◆ PROBLEM
Nothing but the pictures is dropped; write out all the remaining data below exactly.

◆ THE DATA
________________________
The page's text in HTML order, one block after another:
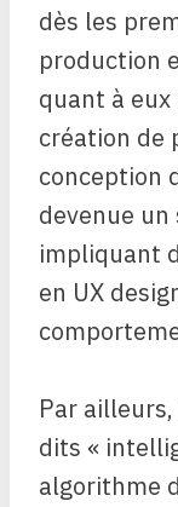
dès les
production
quant à
création de
conception
devenue
impliquant
en UX
Par
dits «
algorithme
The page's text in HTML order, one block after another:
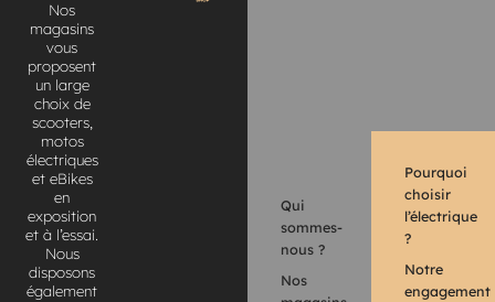
Nos
magasins
vous
proposent
un large
choix de
scooters,
motos
électriques
et eBikes
en
exposition
et à l’essai.
Nous
disposons
également
Qui
sommes-
nous ?
Nos
Pourquoi
choisir
l’électrique
?
Notre
engagement
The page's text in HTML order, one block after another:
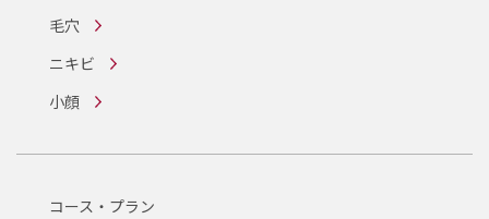
毛穴
ニキビ
小顔
コース・プラン
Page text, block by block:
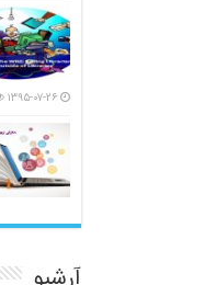
۱۳۹۵-۰۷-۲۶
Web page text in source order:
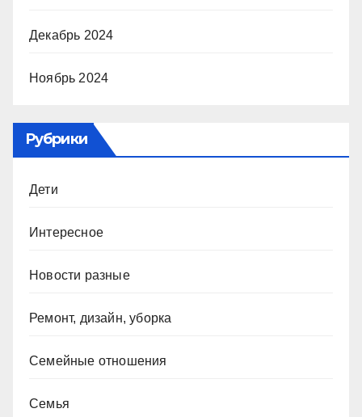
Декабрь 2024
Ноябрь 2024
Рубрики
Дети
Интересное
Новости разные
Ремонт, дизайн, уборка
Семейные отношения
Семья
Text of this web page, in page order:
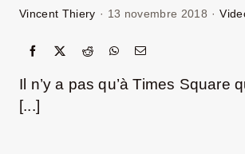
INVESTIR EN VELAY
Vincent Thiery · 13 novembre 2018 ·
Il n’y a pas qu’à Times Square
[...]
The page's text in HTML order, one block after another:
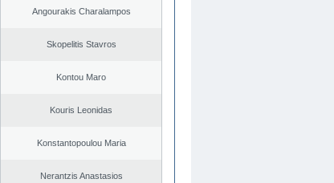
Angourakis Charalampos
Skopelitis Stavros
Kontou Maro
Kouris Leonidas
Konstantopoulou Maria
Nerantzis Anastasios
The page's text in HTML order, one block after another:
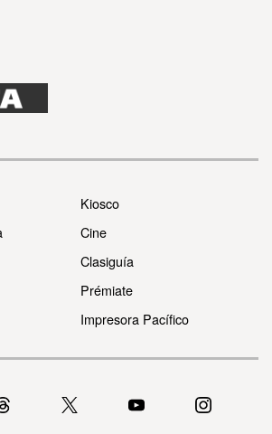
Kiosco
Cine
Clasiguía
Prémiate
Impresora Pacífico
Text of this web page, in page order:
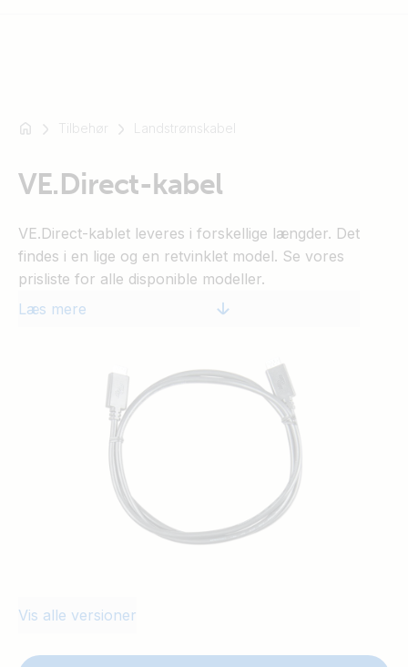
SmartSolar
Multiplus-
Orion
SmartShunt
Tilbehør Landstrømskabel
VE.Direct-kabel
VE.Direct-kablet leveres i forskellige længder. Det
findes i en lige og en retvinklet model. Se vores
prisliste for alle disponible modeller.
Læs mere
Vis alle versioner
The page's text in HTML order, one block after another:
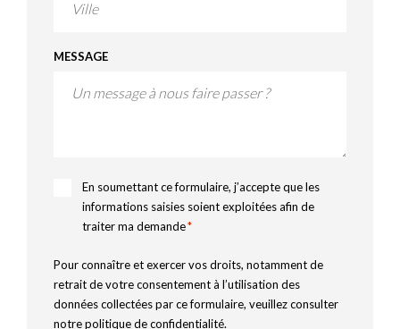
MESSAGE
RGPDEn soumettant ce formulaire, j’accepte que les
informations saisies soient exploitées afin de
traiter ma demande*
Pour connaître et exercer vos droits, notamment de
retrait de votre consentement à l’utilisation des
données collectées par ce formulaire, veuillez consulter
notre politique de confidentialité.
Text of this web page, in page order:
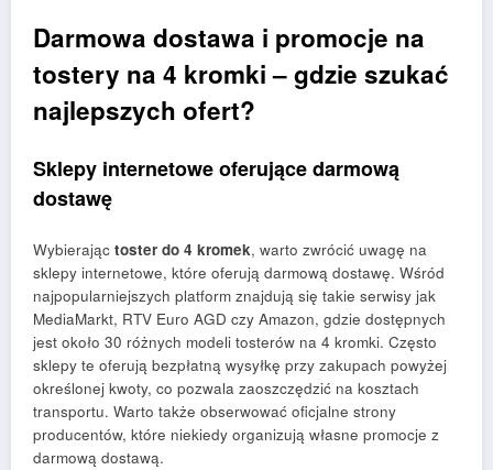
Darmowa dostawa i promocje na
tostery na 4 kromki – gdzie szukać
najlepszych ofert?
Sklepy internetowe oferujące darmową
dostawę
Wybierając toster do 4 kromek, warto zwrócić uwagę na
sklepy internetowe, które oferują darmową dostawę. Wśród
najpopularniejszych platform znajdują się takie serwisy jak
MediaMarkt, RTV Euro AGD czy Amazon, gdzie dostępnych
jest około 30 różnych modeli tosterów na 4 kromki. Często
sklepy te oferują bezpłatną wysyłkę przy zakupach powyżej
określonej kwoty, co pozwala zaoszczędzić na kosztach
transportu. Warto także obserwować oficjalne strony
producentów, które niekiedy organizują własne promocje z
darmową dostawą.
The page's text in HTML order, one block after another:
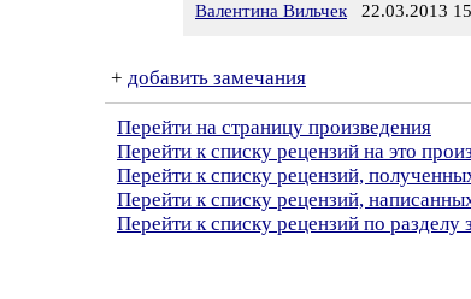
Валентина Вильчек 22.03.2013
+ добавить замечания
Перейти на страницу произведения
Перейти к списку рецензий на это
Перейти к списку рецензий,
Перейти к списку рецензий,
Перейти к списку рецензий по разделу
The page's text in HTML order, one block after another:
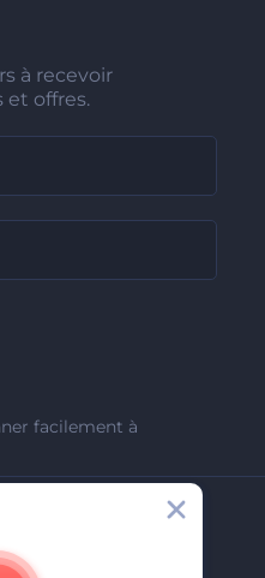
à recevoir
et offres.
facilement à
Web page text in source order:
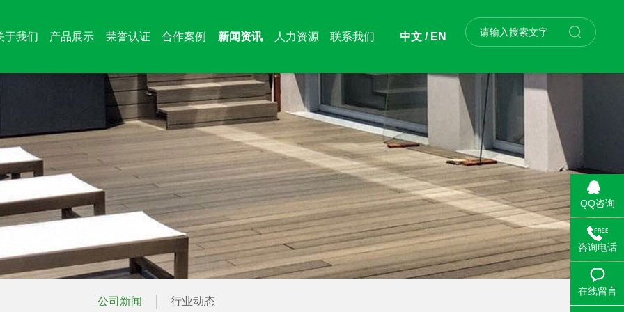
中文 / EN
于我们 产品展示 荣誉认证 合作案例 新闻资讯 人力资源 联系我们
公司新闻 行业动态
QQ咨询
咨询电话
在线留言
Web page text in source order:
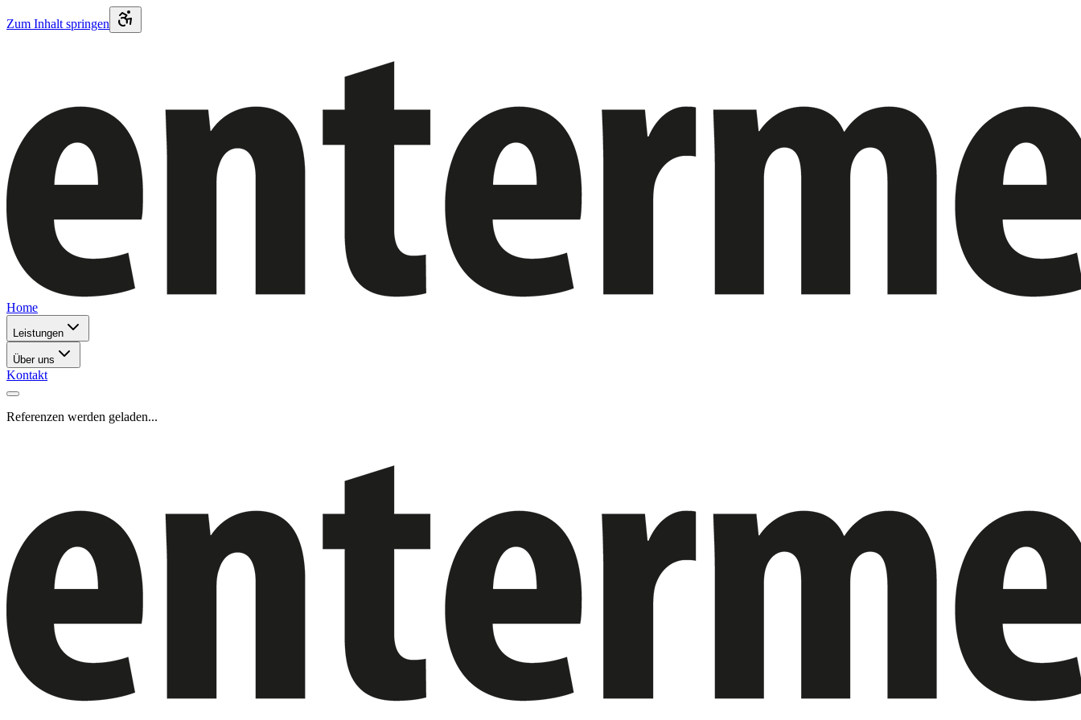
Zum Inhalt springen
Home
Leistungen
Über uns
Kontakt
Referenzen werden geladen...
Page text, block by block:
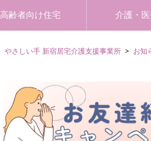
高齢者向け住宅 介護・
やさしい手 新宿居宅介護支援事業所 お知
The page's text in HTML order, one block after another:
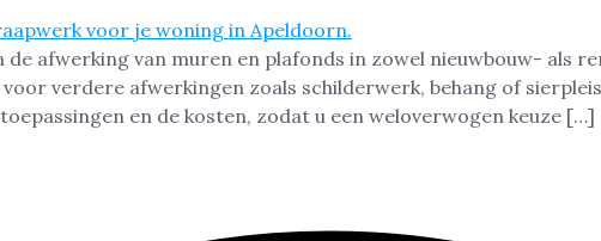
de afwerking van muren en plafonds in zowel nieuwbouw- als
verdere afwerkingen zoals schilderwerk, behang of
en de kosten, zodat u een weloverwogen keuze […]
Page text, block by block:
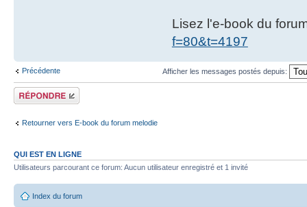
Lisez l'e-book du
f=80&t=4197
Précédente Afficher les messages postés depuis:
Répondre
Retourner vers E-book du forum melodie
QUI EST EN LIGNE
Utilisateurs parcourant ce forum: Aucun utilisateur enregistré et 1 invité
Index du forum
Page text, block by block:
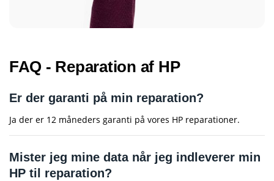
FAQ - Reparation af HP
Er der garanti på min reparation?
Ja der er 12 måneders garanti på vores HP reparationer.
Mister jeg mine data når jeg indleverer min
HP til reparation?
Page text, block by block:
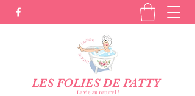
LES FOLIES DE PATTY
La vie au naturel !
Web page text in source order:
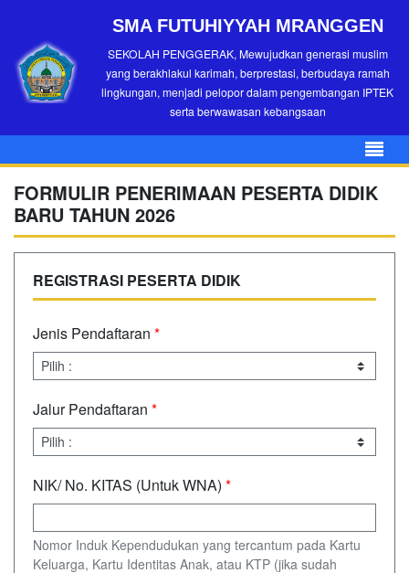
SMA FUTUHIYYAH MRANGGEN
SEKOLAH PENGGERAK, Mewujudkan generasi muslim
yang berakhlakul karimah, berprestasi, berbudaya ramah
lingkungan, menjadi pelopor dalam pengembangan IPTEK
serta berwawasan kebangsaan
FORMULIR PENERIMAAN PESERTA DIDIK
BARU TAHUN 2026
REGISTRASI PESERTA DIDIK
Jenis Pendaftaran *
Jalur Pendaftaran *
NIK/ No. KITAS (Untuk WNA) *
Nomor Induk Kependudukan yang tercantum pada Kartu
Keluarga, Kartu Identitas Anak, atau KTP (jika sudah
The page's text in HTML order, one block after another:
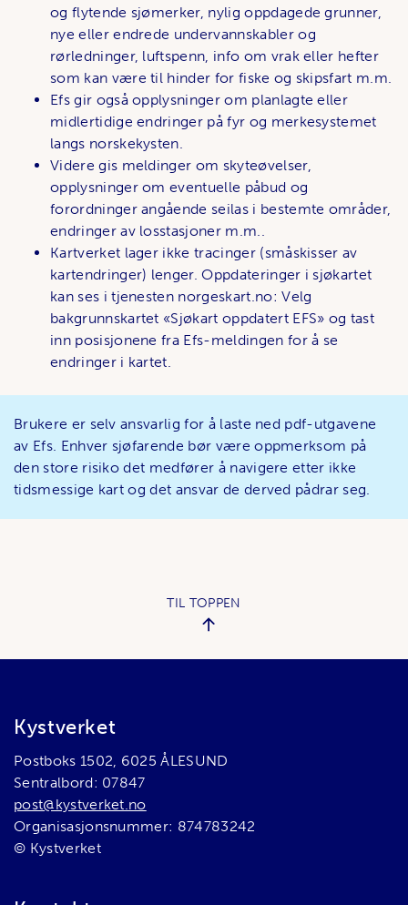
og flytende sjømerker, nylig oppdagede grunner,
nye eller endrede undervannskabler og
rørledninger, luftspenn, info om vrak eller hefter
som kan være til hinder for fiske og skipsfart m.m.
Efs gir også opplysninger om planlagte eller
midlertidige endringer på fyr og merkesystemet
langs norskekysten.
Videre gis meldinger om skyteøvelser,
opplysninger om eventuelle påbud og
forordninger angående seilas i bestemte områder,
endringer av losstasjoner m.m..
Kartverket lager ikke tracinger (småskisser av
kartendringer) lenger. Oppdateringer i sjøkartet
kan ses i tjenesten norgeskart.no: Velg
bakgrunnskartet «Sjøkart oppdatert EFS» og tast
inn posisjonene fra Efs-meldingen for å se
endringer i kartet.
Brukere er selv ansvarlig for å laste ned pdf-utgavene
av Efs. Enhver sjøfarende bør være oppmerksom på
den store risiko det medfører å navigere etter ikke
tidsmessige kart og det ansvar de derved pådrar seg.
TIL TOPPEN
Bunnområde
Kystverket
Postboks 1502, 6025 ÅLESUND
Sentralbord: 07847
post@kystverket.no
Organisasjonsnummer: 874783242
© Kystverket
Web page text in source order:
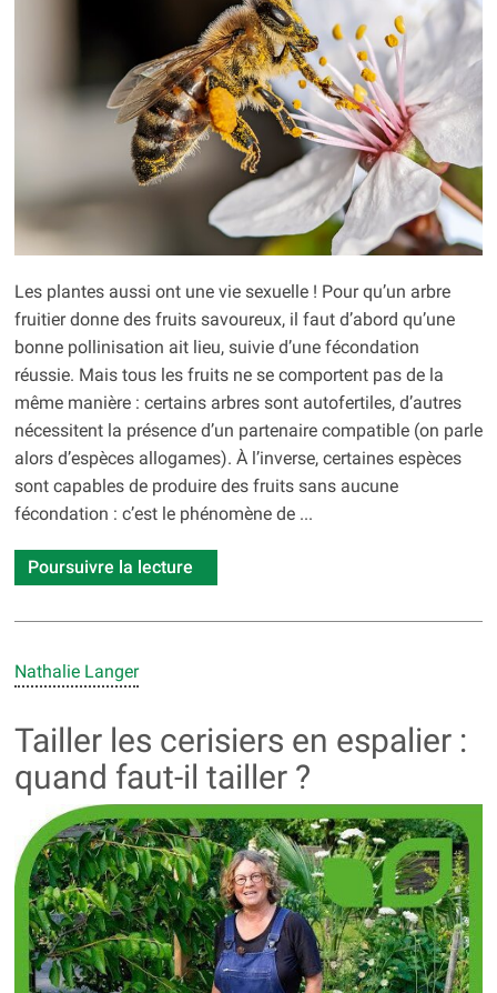
Les plantes aussi ont une vie sexuelle ! Pour qu’un arbre
fruitier donne des fruits savoureux, il faut d’abord qu’une
bonne pollinisation ait lieu, suivie d’une fécondation
réussie. Mais tous les fruits ne se comportent pas de la
même manière : certains arbres sont autofertiles, d’autres
nécessitent la présence d’un partenaire compatible (on parle
alors d’espèces allogames). À l’inverse, certaines espèces
sont capables de produire des fruits sans aucune
fécondation : c’est le phénomène de ...
Poursuivre la lecture
Nathalie Langer
Tailler les cerisiers en espalier :
quand faut-il tailler ?
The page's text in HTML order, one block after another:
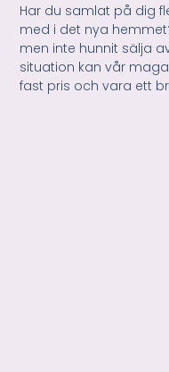
Har du samlat på dig
med i det nya
men inte hunnit sälja
situation kan vår
fast pris och vara ett
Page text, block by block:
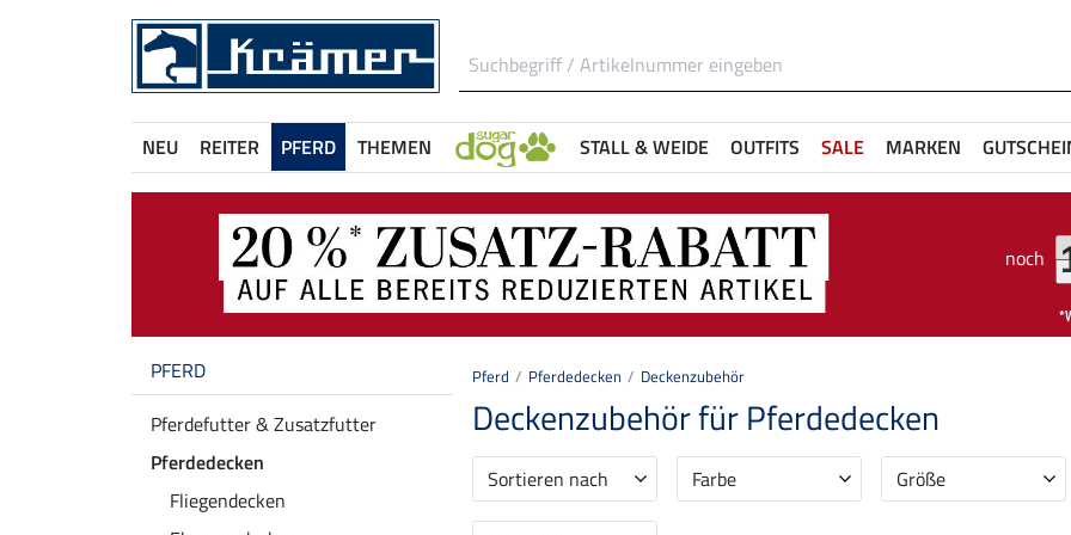
NEU REITER PFERD THEMEN STALL & WEIDE OUTFITS SALE MARKEN
noch
PFERD
Pferdefutter & Zusatzfutter
Pferdedecken
Fliegendecken
Pferd Pferdedecken Deckenzubehör
Deckenzubehör für Pferdedecken
Sortieren nach Farbe Größe
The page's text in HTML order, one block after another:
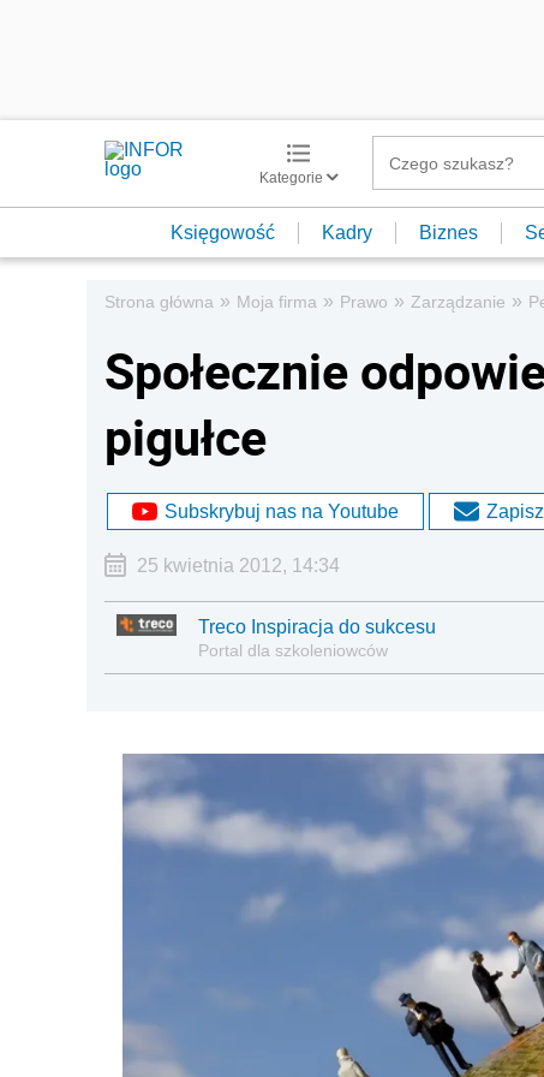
________________________
◆ OUTPUT FOR THIS TASK
The page's text in HTML order, one block after another:
dès les
production
quant à
création de
conception
devenue
impliquant
en UX
Par
dits «
algorithme
The page's text in HTML order, one block after another:
Nos
magasins
vous
proposent
un large
choix de
scooters,
motos
électriques
et eBikes
en
exposition
et à l’essai.
Nous
disposons
également
Qui
sommes-
nous ?
Nos
Pourquoi
choisir
l’électrique
?
Notre
engagement
The page's text in HTML order, one block after another:
毛穴
ニキビ
小顔
コース・プラン
Page text, block by block:
۱۳۹۵-۰۷-۲۶
Web page text in source order:
Декабрь 2024
Ноябрь 2024
Рубрики
Дети
Интересное
Новости разные
Ремонт, дизайн, уборка
Семейные отношения
Семья
Text of this web page, in page order:
INVESTIR EN VELAY
Vincent Thiery · 13 novembre 2018 ·
Il n’y a pas qu’à Times Square
[...]
The page's text in HTML order, one block after another:
Angourakis Charalampos
Skopelitis Stavros
Kontou Maro
Kouris Leonidas
Konstantopoulou Maria
Nerantzis Anastasios
The page's text in HTML order, one block after another:
Kiosco
Cine
Clasiguía
Prémiate
Impresora Pacífico
Text of this web page, in page order:
SmartSolar
Multiplus-
Orion
SmartShunt
Tilbehør Landstrømskabel
VE.Direct-kabel
VE.Direct-kablet leveres i forskellige længder. Det
findes i en lige og en retvinklet model. Se vores
prisliste for alle disponible modeller.
Læs mere
Vis alle versioner
The page's text in HTML order, one block after another:
MESSAGE
RGPDEn soumettant ce formulaire, j’accepte que les
informations saisies soient exploitées afin de
traiter ma demande*
Pour connaître et exercer vos droits, notamment de
retrait de votre consentement à l’utilisation des
données collectées par ce formulaire, veuillez consulter
notre politique de confidentialité.
Text of this web page, in page order:
Darmowa dostawa i promocje na
tostery na 4 kromki – gdzie szukać
najlepszych ofert?
Sklepy internetowe oferujące darmową
dostawę
Wybierając toster do 4 kromek, warto zwrócić uwagę na
sklepy internetowe, które oferują darmową dostawę. Wśród
najpopularniejszych platform znajdują się takie serwisy jak
MediaMarkt, RTV Euro AGD czy Amazon, gdzie dostępnych
jest około 30 różnych modeli tosterów na 4 kromki. Często
sklepy te oferują bezpłatną wysyłkę przy zakupach powyżej
określonej kwoty, co pozwala zaoszczędzić na kosztach
transportu. Warto także obserwować oficjalne strony
producentów, które niekiedy organizują własne promocje z
darmową dostawą.
The page's text in HTML order, one block after another:
Валентина Вильчек 22.03.2013
+ добавить замечания
Перейти на страницу произведения
Перейти к списку рецензий на это
Перейти к списку рецензий,
Перейти к списку рецензий,
Перейти к списку рецензий по разделу
The page's text in HTML order, one block after another:
à recevoir
et offres.
facilement à
Web page text in source order:
中文 / EN
于我们 产品展示 荣誉认证 合作案例 新闻资讯 人力资源 联系我们
公司新闻 行业动态
QQ咨询
咨询电话
在线留言
Web page text in source order:
Zum Inhalt springen
Home
Leistungen
Über uns
Kontakt
Referenzen werden geladen...
Page text, block by block:
高齢者向け住宅 介護・
やさしい手 新宿居宅介護支援事業所 お知
The page's text in HTML order, one block after another:
de afwerking van muren en plafonds in zowel nieuwbouw- als
verdere afwerkingen zoals schilderwerk, behang of
en de kosten, zodat u een weloverwogen keuze […]
Page text, block by block:
Lisez l'e-book du
f=80&t=4197
Précédente Afficher les messages postés depuis:
Répondre
Retourner vers E-book du forum melodie
QUI EST EN LIGNE
Utilisateurs parcourant ce forum: Aucun utilisateur enregistré et 1 invité
Index du forum
Page text, block by block:
FAQ - Reparation af HP
Er der garanti på min reparation?
Ja der er 12 måneders garanti på vores HP reparationer.
Mister jeg mine data når jeg indleverer min
HP til reparation?
Page text, block by block:
LES FOLIES DE PATTY
La vie au naturel !
Web page text in source order:
SMA FUTUHIYYAH MRANGGEN
SEKOLAH PENGGERAK, Mewujudkan generasi muslim
yang berakhlakul karimah, berprestasi, berbudaya ramah
lingkungan, menjadi pelopor dalam pengembangan IPTEK
serta berwawasan kebangsaan
FORMULIR PENERIMAAN PESERTA DIDIK
BARU TAHUN 2026
REGISTRASI PESERTA DIDIK
Jenis Pendaftaran *
Jalur Pendaftaran *
NIK/ No. KITAS (Untuk WNA) *
Nomor Induk Kependudukan yang tercantum pada Kartu
Keluarga, Kartu Identitas Anak, atau KTP (jika sudah
The page's text in HTML order, one block after another:
og flytende sjømerker, nylig oppdagede grunner,
nye eller endrede undervannskabler og
rørledninger, luftspenn, info om vrak eller hefter
som kan være til hinder for fiske og skipsfart m.m.
Efs gir også opplysninger om planlagte eller
midlertidige endringer på fyr og merkesystemet
langs norskekysten.
Videre gis meldinger om skyteøvelser,
opplysninger om eventuelle påbud og
forordninger angående seilas i bestemte områder,
endringer av losstasjoner m.m..
Kartverket lager ikke tracinger (småskisser av
kartendringer) lenger. Oppdateringer i sjøkartet
kan ses i tjenesten norgeskart.no: Velg
bakgrunnskartet «Sjøkart oppdatert EFS» og tast
inn posisjonene fra Efs-meldingen for å se
endringer i kartet.
Brukere er selv ansvarlig for å laste ned pdf-utgavene
av Efs. Enhver sjøfarende bør være oppmerksom på
den store risiko det medfører å navigere etter ikke
tidsmessige kart og det ansvar de derved pådrar seg.
TIL TOPPEN
Bunnområde
Kystverket
Postboks 1502, 6025 ÅLESUND
Sentralbord: 07847
post@kystverket.no
Organisasjonsnummer: 874783242
© Kystverket
Web page text in source order:
Les plantes aussi ont une vie sexuelle ! Pour qu’un arbre
fruitier donne des fruits savoureux, il faut d’abord qu’une
bonne pollinisation ait lieu, suivie d’une fécondation
réussie. Mais tous les fruits ne se comportent pas de la
même manière : certains arbres sont autofertiles, d’autres
nécessitent la présence d’un partenaire compatible (on parle
alors d’espèces allogames). À l’inverse, certaines espèces
sont capables de produire des fruits sans aucune
fécondation : c’est le phénomène de ...
Poursuivre la lecture
Nathalie Langer
Tailler les cerisiers en espalier :
quand faut-il tailler ?
The page's text in HTML order, one block after another:
Har du samlat på dig
med i det nya
men inte hunnit sälja
situation kan vår
fast pris och vara ett
Page text, block by block:
NEU REITER PFERD THEMEN STALL & WEIDE OUTFITS SALE MARKEN
noch
PFERD
Pferdefutter & Zusatzfutter
Pferdedecken
Fliegendecken
Pferd Pferdedecken Deckenzubehör
Deckenzubehör für Pferdedecken
Sortieren nach Farbe Größe
The page's text in HTML order, one block after another:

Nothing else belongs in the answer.